Тутти восхищенно фыркнула.
– Вам не кажется, граф, – с неудовольствием взглянув на Тутти, сухо заметил Некрасов, – что Вы иногда слишком далеко заходите в своей роли анархиста?
– Ну, дальше, чем мой предок, я не зайду. – Зубов с явным удовольствием перевернул догорающий кораблик. – Правда, тот захаживал аж в опочивальню к матушке Екатерине Великой.
– Comte28, я еще раз обращаю Ваше внимание на то, что Вы находитесь в обществе ребенка. – Голос Некрасова стал ледяным.
– То-то и оно! – Зубов возмущенно сорвался из-за стола. – Самая уместная компания! Почему я впрямь не анархист?!
– Вот и поразмыслите покуда над этим. А согласия на предложенную Вами авантюру я не даю.
– Нет, Некрасов, я не за этим. – В манере Зубова проступила подтянутая собранность. – Я только что от Люндеквиста.
– Пройдемте ко мне в кабинет.
Пройдя в небольшую, в одно окно, комнату, служившую ему кабинетом, Некрасов сдвинул со стола бумаги и демонстративно остался на ногах, пока Зубов, со сдержанным кивком благодарности, не сел первым. Теперь, когда Некрасов и Зубов находились наедине, в их подчеркнутой любезности друг к другу явственно проступала застарелая нелюбовь между «николаевцами» и «пажами».
– Итак?
– Новая партия оружия через границу. Завтра. Люндеквист требует от вас десять человек, ни одним меньше.
– Однако черт возьми. – Некрасов нахмурился. – Вы – в моем распоряжении?
– Нет. Я сегодня же отправляюсь в Красную Горку и поступаю в распоряжение Неклюдова вплоть до мятежа. Десять, не считая меня.
– Это вообще все, что я могу предоставить. А у меня завтра рандеву с эсерами. Впрочем, – по тону Некрасова было заметно, что ему не очень приятно найденное решение, – если с инструкциями от и до – то к эсерам можно отправить и Ржевского. Не к границе же его брать.
– Почему бы и нет? Знаете, Некрасов, – Зубов почти дружелюбно рассмеялся, – уж на что я не любитель этой публики, которая никогда не нашивала мундиров от Норденштрема и шпор от Савельева, но Ржевский мне по душе. Есть в нем тот еще стерженек – хоть и молокосос. В жизни такого бешеного не встречал! То упирался руками и ногами, когда я его из Чрезвычайки выволакивал – кто другой бы черту душу продал оттуда вырваться. Только тем и убедил, что анекдотец из собственного каррикулюм витэ29 ему напомнил. Так он – на анекдотец-то – возьми и засмейся. На Гороховой и в его положении, извините, чувства юмора не потерять? Не так уж плохо для некадрового.

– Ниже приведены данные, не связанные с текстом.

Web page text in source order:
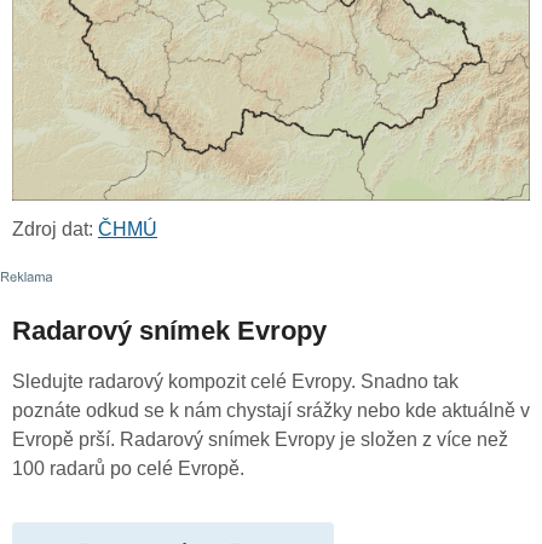
Zdroj dat: ČHMÚ
Radarový snímek Evropy
Sledujte radarový kompozit celé Evropy. Snadno tak
poznáte odkud se k nám chystají srážky nebo kde aktuálně v
Evropě prší. Radarový snímek Evropy je složen z více než
100 radarů po celé Evropě.
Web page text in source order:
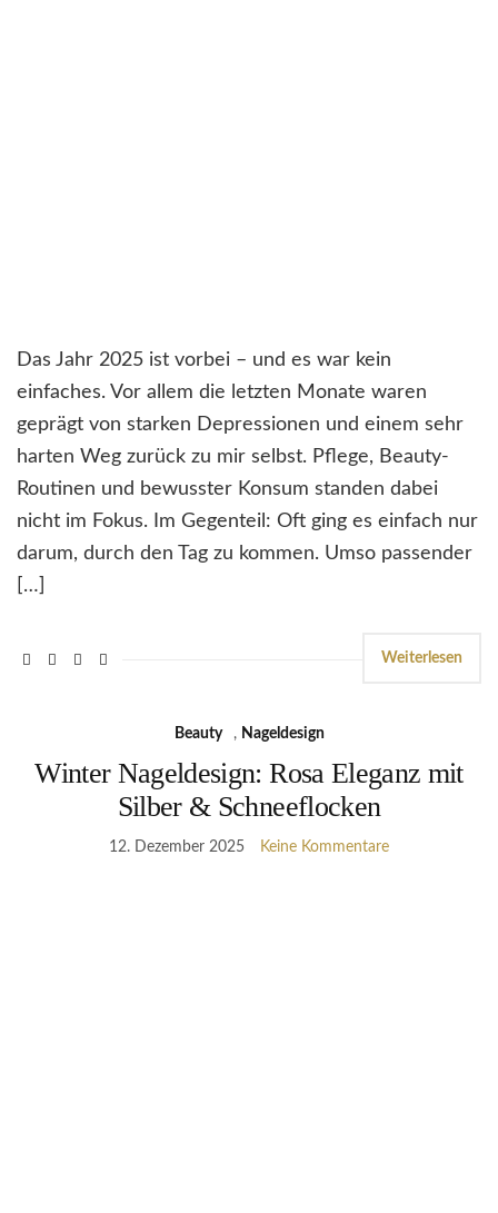
Das Jahr 2025 ist vorbei – und es war kein
einfaches. Vor allem die letzten Monate waren
geprägt von starken Depressionen und einem sehr
harten Weg zurück zu mir selbst. Pflege, Beauty-
Routinen und bewusster Konsum standen dabei
nicht im Fokus. Im Gegenteil: Oft ging es einfach nur
darum, durch den Tag zu kommen. Umso passender
[…]
Weiterlesen
Beauty , Nageldesign
Winter Nageldesign: Rosa Eleganz mit
Silber & Schneeflocken
12. Dezember 2025 Keine Kommentare
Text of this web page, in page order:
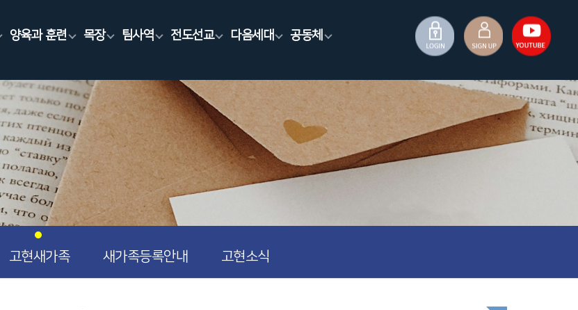
양육과 훈련 목장 팀사역 전도선교 다음세대 공동체
고현새가족 새가족등록안내 고현소식
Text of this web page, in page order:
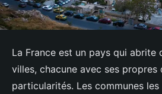
La France est un pays qui abrite
villes, chacune avec ses
particularités. Les communes
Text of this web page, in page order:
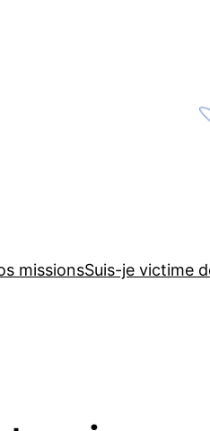
missionsSuis-je victime
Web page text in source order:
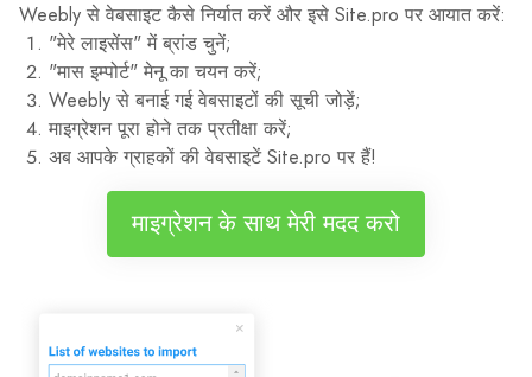
Weebly से वेबसाइट कैसे निर्यात करें और इसे Site.pro पर आयात करें:
"मेरे लाइसेंस" में ब्रांड चुनें;
"मास इम्पोर्ट" मेनू का चयन करें;
Weebly से बनाई गई वेबसाइटों की सूची जोड़ें;
माइग्रेशन पूरा होने तक प्रतीक्षा करें;
अब आपके ग्राहकों की वेबसाइटें Site.pro पर हैं!
माइग्रेशन के साथ मेरी मदद करो
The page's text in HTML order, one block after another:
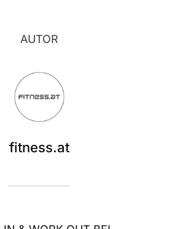
AUTOR
fitness.at
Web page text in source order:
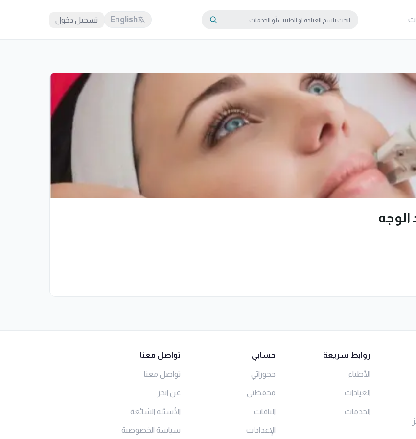
English تسجيل دخول
روابط سريعة
الأطباء
العيادات
الخدمات
حسابي
حجوزاتي
محفظتي
الباقات
الإعدادات
تواصل معنا
تواصل معنا
عن انجز
الأسئلة الشائعة
سياسة الخصوصية
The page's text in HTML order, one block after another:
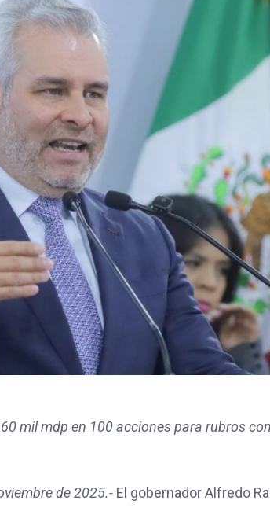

– Я принципиально против некадровых в подполье, – недовольно возразил Некрасов. – Дело тут не в храбрости, а в дисциплине. Насколько я успел узнать Ржевского, он вообще не имеет представления о том, что это такое. Такие, как он, еще неплохи на фронте, но здесь… Честно говоря, я оставил его только потому, что переброска ввиду наступления работает в основном на вход, а на выход – только в случае крайней необходимости. Мне вообще не хотелось его использовать до большой стрельбы. Ну да ладно – все равно больше некого. Пойдет к эсерам.
– Стало быть – до заварухи? – Зубов, из-за штатского наряда, отвесил Некрасову светски легкий поклон, контрастировавший с простоватой развязностью его слов. Через мгновение до Юрия донесся его громкий, чуть грассирующий, полный радостной жизни голос: – Счастливо оставаться, господа! Тутти, ангел, вернусь – всенепременнейше доиграем!
13
– Слушай, ты всегда такой вежливенький? – Зубов шагал широко и стремительно, однако что-то в его походке невольно наводило на мысль о том, что он должен очень легко вальсировать или танцевать мазурку. – Стенич – славный малый, но бывает иногда ослом. Когда он лез к тебе с философией, ты больше всего хотел послать его к… матери вместе со всем нероновским Римом. Потому, что плевать тебе сейчас на античную историю. Тебе же одного хочется – молчать. И чтобы к тебе обращались только по делу. Скажешь – не так? Est-ce que за te gHne si je te tutoie?30
– Зa va. – Сережа поддал ногой отвалившийся с какого-то фасада завиток лепнины. – Pour un anarchiste. Quant a l'histoire ancienne… Je ргйfиrе que les autres ignorent mes sentiments… Toi suffit31.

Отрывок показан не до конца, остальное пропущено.